(Extracted data)

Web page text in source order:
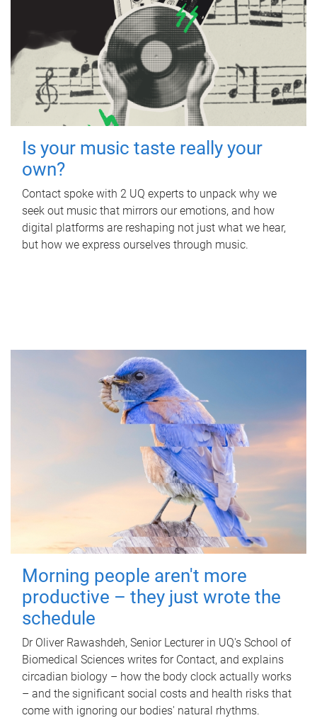
Is your music taste really your
own?
Contact spoke with 2 UQ experts to unpack why we
seek out music that mirrors our emotions, and how
digital platforms are reshaping not just what we hear,
but how we express ourselves through music.
Morning people aren't more
productive – they just wrote the
schedule
Dr Oliver Rawashdeh, Senior Lecturer in UQ's School of
Biomedical Sciences writes for Contact, and explains
circadian biology – how the body clock actually works
– and the significant social costs and health risks that
come with ignoring our bodies' natural rhythms.
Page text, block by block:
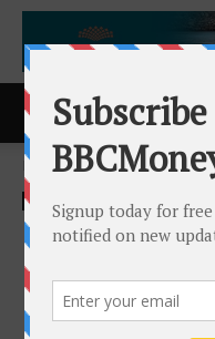
Home ACCESS Newswire
ACCESS Newswire
North Shore
Binding
Puerco
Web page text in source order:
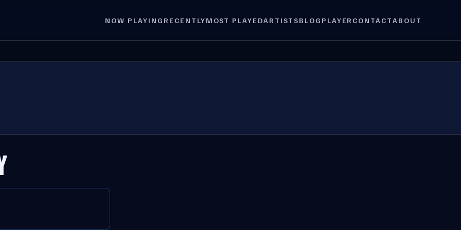
NOW PLAYING RECENTLYMOST PLAYEDARTISTSBLOG PLAYER CONTACTABOUT
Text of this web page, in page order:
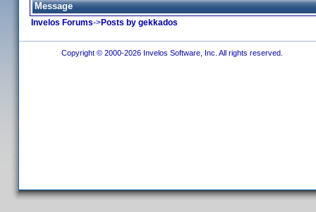
Message
Invelos Forums->Posts by gekkados
Copyright © 2000-2026 Invelos Software, Inc. All rights reserved.
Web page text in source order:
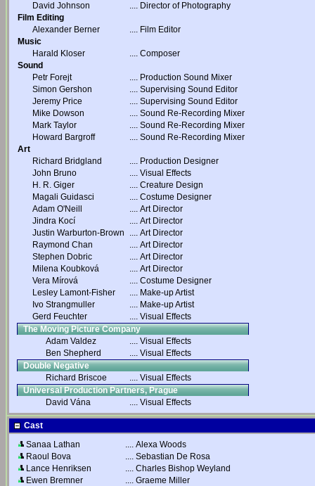
David Johnson
.... Director of Photography
Film Editing
Alexander Berner
.... Film Editor
Music
Harald Kloser
.... Composer
Sound
Petr Forejt
.... Production Sound Mixer
Simon Gershon
.... Supervising Sound Editor
Jeremy Price
.... Supervising Sound Editor
Mike Dowson
.... Sound Re-Recording Mixer
Mark Taylor
.... Sound Re-Recording Mixer
Howard Bargroff
.... Sound Re-Recording Mixer
Art
Richard Bridgland
.... Production Designer
John Bruno
.... Visual Effects
H. R. Giger
.... Creature Design
Magali Guidasci
.... Costume Designer
Adam O'Neill
.... Art Director
Jindra Kocí
.... Art Director
Justin Warburton-Brown
.... Art Director
Raymond Chan
.... Art Director
Stephen Dobric
.... Art Director
Milena Koubková
.... Art Director
Vera Mírová
.... Costume Designer
Lesley Lamont-Fisher
.... Make-up Artist
Ivo Strangmuller
.... Make-up Artist
Gerd Feuchter
.... Visual Effects
The Moving Picture Company
Adam Valdez
.... Visual Effects
Ben Shepherd
.... Visual Effects
Double Negative
Richard Briscoe
.... Visual Effects
Universal Production Partners, Prague
David Vána
.... Visual Effects
Cast
Sanaa Lathan
.... Alexa Woods
Raoul Bova
.... Sebastian De Rosa
Lance Henriksen
.... Charles Bishop Weyland
Ewen Bremner
.... Graeme Miller
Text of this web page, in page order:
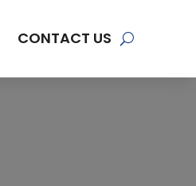
CONTACT US
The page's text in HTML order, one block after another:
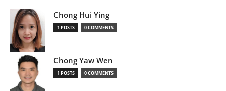
Chong Hui Ying
1 POSTS 0 COMMENTS
Chong Yaw Wen
1 POSTS 0 COMMENTS
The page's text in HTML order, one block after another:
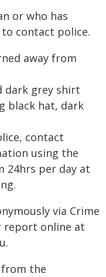
or who has
contact police.
contact
using the
24hrs per day at
via Crime
report online at
from the
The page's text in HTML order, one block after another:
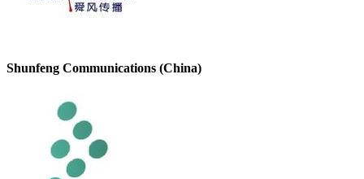
Shunfeng Communications (China)
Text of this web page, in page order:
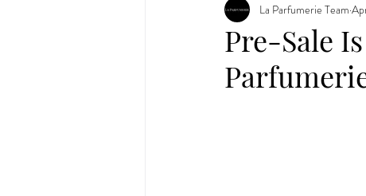
Pre-Sale
La Parfumerie Team
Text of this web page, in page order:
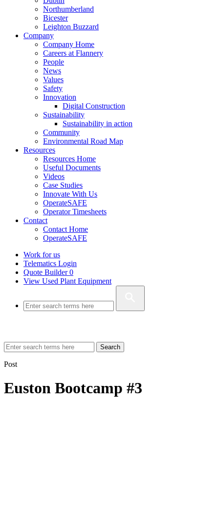
Northumberland
Bicester
Leighton Buzzard
Company
Company Home
Careers at Flannery
People
News
Values
Safety
Innovation
Digital Construction
Sustainability
Sustainability in action
Community
Environmental Road Map
Resources
Resources Home
Useful Documents
Videos
Case Studies
Innovate With Us
OperateSAFE
Operator Timesheets
Contact
Contact Home
OperateSAFE
Work for us
Telematics Login
Quote Builder0
View Used Plant Equipment
Search
Post
Euston Bootcamp #3
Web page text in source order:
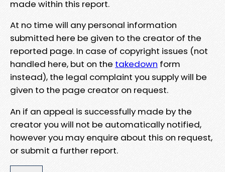
made within this report.
At no time will any personal information
submitted here be given to the creator of the
reported page. In case of copyright issues (not
handled here, but on the takedown form
instead), the legal complaint you supply will be
given to the page creator on request.
An if an appeal is successfully made by the
creator you will not be automatically notified,
however you may enquire about this on request,
or submit a further report.
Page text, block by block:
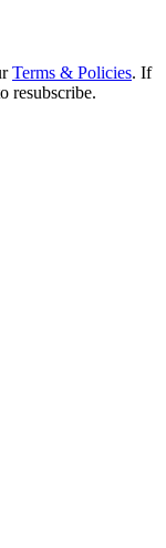
Terms & Policies. If
resubscribe.

(End Extracted data)

> _What is being asked_: Leave out the pictures. Transcribe the rest of the listing above exactly.

> _Your solution_:
Web page text in source order:
Is your music taste really your
own?
Contact spoke with 2 UQ experts to unpack why we
seek out music that mirrors our emotions, and how
digital platforms are reshaping not just what we hear,
but how we express ourselves through music.
Morning people aren't more
productive – they just wrote the
schedule
Dr Oliver Rawashdeh, Senior Lecturer in UQ's School of
Biomedical Sciences writes for Contact, and explains
circadian biology – how the body clock actually works
– and the significant social costs and health risks that
come with ignoring our bodies' natural rhythms.
Page text, block by block:
Home ACCESS Newswire
ACCESS Newswire
North Shore
Binding
Puerco
Web page text in source order:
NOW PLAYING RECENTLYMOST PLAYEDARTISTSBLOG PLAYER CONTACTABOUT
Text of this web page, in page order:
Message
Invelos Forums->Posts by gekkados
Copyright © 2000-2026 Invelos Software, Inc. All rights reserved.
Web page text in source order:
David Johnson
.... Director of Photography
Film Editing
Alexander Berner
.... Film Editor
Music
Harald Kloser
.... Composer
Sound
Petr Forejt
.... Production Sound Mixer
Simon Gershon
.... Supervising Sound Editor
Jeremy Price
.... Supervising Sound Editor
Mike Dowson
.... Sound Re-Recording Mixer
Mark Taylor
.... Sound Re-Recording Mixer
Howard Bargroff
.... Sound Re-Recording Mixer
Art
Richard Bridgland
.... Production Designer
John Bruno
.... Visual Effects
H. R. Giger
.... Creature Design
Magali Guidasci
.... Costume Designer
Adam O'Neill
.... Art Director
Jindra Kocí
.... Art Director
Justin Warburton-Brown
.... Art Director
Raymond Chan
.... Art Director
Stephen Dobric
.... Art Director
Milena Koubková
.... Art Director
Vera Mírová
.... Costume Designer
Lesley Lamont-Fisher
.... Make-up Artist
Ivo Strangmuller
.... Make-up Artist
Gerd Feuchter
.... Visual Effects
The Moving Picture Company
Adam Valdez
.... Visual Effects
Ben Shepherd
.... Visual Effects
Double Negative
Richard Briscoe
.... Visual Effects
Universal Production Partners, Prague
David Vána
.... Visual Effects
Cast
Sanaa Lathan
.... Alexa Woods
Raoul Bova
.... Sebastian De Rosa
Lance Henriksen
.... Charles Bishop Weyland
Ewen Bremner
.... Graeme Miller
Text of this web page, in page order:
CONTACT US
The page's text in HTML order, one block after another:
Chong Hui Ying
1 POSTS 0 COMMENTS
Chong Yaw Wen
1 POSTS 0 COMMENTS
The page's text in HTML order, one block after another:
or who has
contact police.
contact
using the
24hrs per day at
via Crime
report online at
from the
The page's text in HTML order, one block after another:
Shunfeng Communications (China)
Text of this web page, in page order:
Pre-Sale
La Parfumerie Team
Text of this web page, in page order:
Northumberland
Bicester
Leighton Buzzard
Company
Company Home
Careers at Flannery
People
News
Values
Safety
Innovation
Digital Construction
Sustainability
Sustainability in action
Community
Environmental Road Map
Resources
Resources Home
Useful Documents
Videos
Case Studies
Innovate With Us
OperateSAFE
Operator Timesheets
Contact
Contact Home
OperateSAFE
Work for us
Telematics Login
Quote Builder0
View Used Plant Equipment
Search
Post
Euston Bootcamp #3
Web page text in source order:
made within this report.
At no time will any personal information
submitted here be given to the creator of the
reported page. In case of copyright issues (not
handled here, but on the takedown form
instead), the legal complaint you supply will be
given to the page creator on request.
An if an appeal is successfully made by the
creator you will not be automatically notified,
however you may enquire about this on request,
or submit a further report.
Page text, block by block:
Terms & Policies. If
resubscribe.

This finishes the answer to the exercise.